To illustrate we use the first organizational network collected, consisting of observational data on 14 Western Electric (Hawthorne Plant) employees from the bank wiring room first presented in Roethlisberger & Dickson (1939).
The employees worked in a single room and include two inspectors (I1 and I3), three solderers (S1, S2 and S3), and nine wiremen or assemblers (W1 to W9). There were five interaction categories, we focus on participation in arguments about open windows.
Initial.matrix <- read.csv("data/RDCON.csv", header=TRUE, row.names=1, check.names=FALSE, na.strings = "")
matrix <- as.matrix(Initial.matrix)
RDCON <- graph.adjacency(matrix, mode="undirected", weighted=NULL)
plot(RDCON, asp=0.6)
The first method is to simply find all the vertices without a connection (degree = 0), and remove them.
The second method is to first detect the main component (connected subgraph), and select this component. Downside is that there maybe more components that may also be of interest, so use this only in case you are only interested in the main component.
2.8 Exercise part one
We will discuss these exercises in the next meeting, you dont have to hand them in.
Create a graph of your core network, and plot that network. Include relations between your contacts. You can use abbreviations for the names.
Add additional information (age or gender) to the igraph object.
What is the density of your core network? Density captures how many edges there are in a network divided by the total possible number of edges. In an undirected network of size N, there will be (N * (N-1))/2 possible edges. If you think back to the matrix underlying each network, N * N-1 refers to the number of rows (respondents) times the number of columns (respondents again) minus 1 so that the diagonal (i.e. ties to oneself) are excluded. We divide that number by 2 in the case of an undirected network only to account for that fact that the network is symmetrical.
Enter the “attiro.csv” network into R and create an Igraph object.
Are there multiple relations and self-loops? If so, Which relations and/or loops?
Are there isolates? If so, remove this/these isolate(s).

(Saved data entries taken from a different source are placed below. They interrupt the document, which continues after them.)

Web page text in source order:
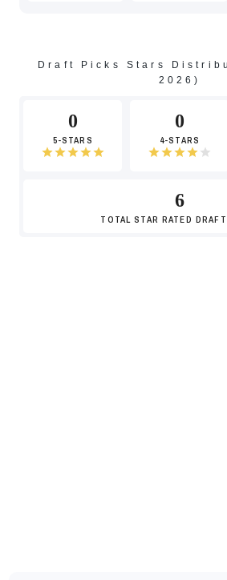
Draft Picks Stars
2026)
0
5-STARS
0
4-STARS
6
TOTALSTAR RATED
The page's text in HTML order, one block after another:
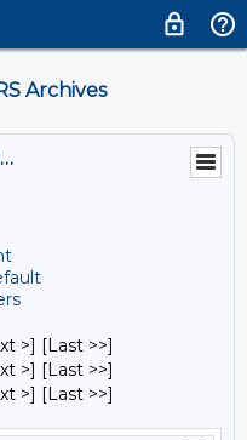
Archives
TRBPRICINGMEMBERS@LISTS.UMN.EDU
>] [Last >>]
>] [Last >>]
>] [Last >>]
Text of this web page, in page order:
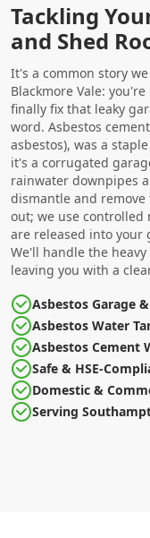
Tackling
and Shed
It's a common story
Blackmore Vale:
finally fix that leaky
word. Asbestos
asbestos), was a
it's a corrugated
rainwater downpipes
dismantle and
out; we use
are released into your
We'll handle the
leaving you with a
Asbestos Garage
Asbestos Water
Asbestos Cement
Safe & HSE-
Domestic &
Serving
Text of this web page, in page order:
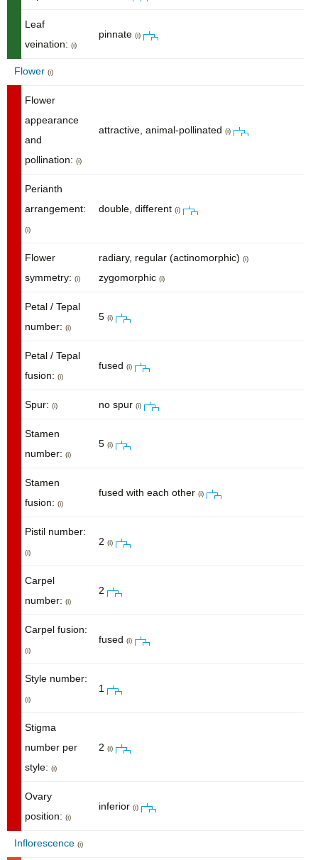
Leaf
veination: (i)
pinnate (i)
Flower (i)
Flower
appearance
and
pollination: (i)
attractive, animal-pollinated (i)
Perianth
arrangement:
(i)
double, different (i)
Flower
symmetry: (i)
radiary, regular (actinomorphic) (i)
zygomorphic (i)
Petal / Tepal
number: (i)
5 (i)
Petal / Tepal
fusion: (i)
fused (i)
Spur: (i) no spur (i)
Stamen
number: (i)
5 (i)
Stamen
fusion: (i)
fused with each other (i)
Pistil number:
(i)
2 (i)
Carpel
number: (i)
2
Carpel fusion:
(i)
fused (i)
Style number:
(i)
1
Stigma
number per
style: (i)
2 (i)
Ovary
position: (i)
inferior (i)
Inflorescence (i)

Consider the following edgelist (MM_edges1.csv) and nodes attributes (MM_Nodes.csv). This network concerns the diffusion of a new mathematics method in the 1950s. The diffusion process was successful since the new method was adopted in a relatively short period by most schools. The example traces the diffusion of the modern math method among school systems which combine elementary and secondary programs in Allegheny County (Pennsylvania, USA). All school superintendents who were at least two years in office were interviewed. They are the gatekeepers to educational innovation because they are in the position to make the final decision. The superintendents were asked to indicate their friendship ties with other superintendents in the county with the following question: Among the chief school administrators in Allegheny County, who are your three best friends? The year of adoption by a superintendent’s school is coded in the partition ModMath_adoption.clu: 1958 is class (time) one, 1959 is class (time) two, etc. Enter the data in R. Plot the network.
Select the early adopters (first two years), plot this subgraph.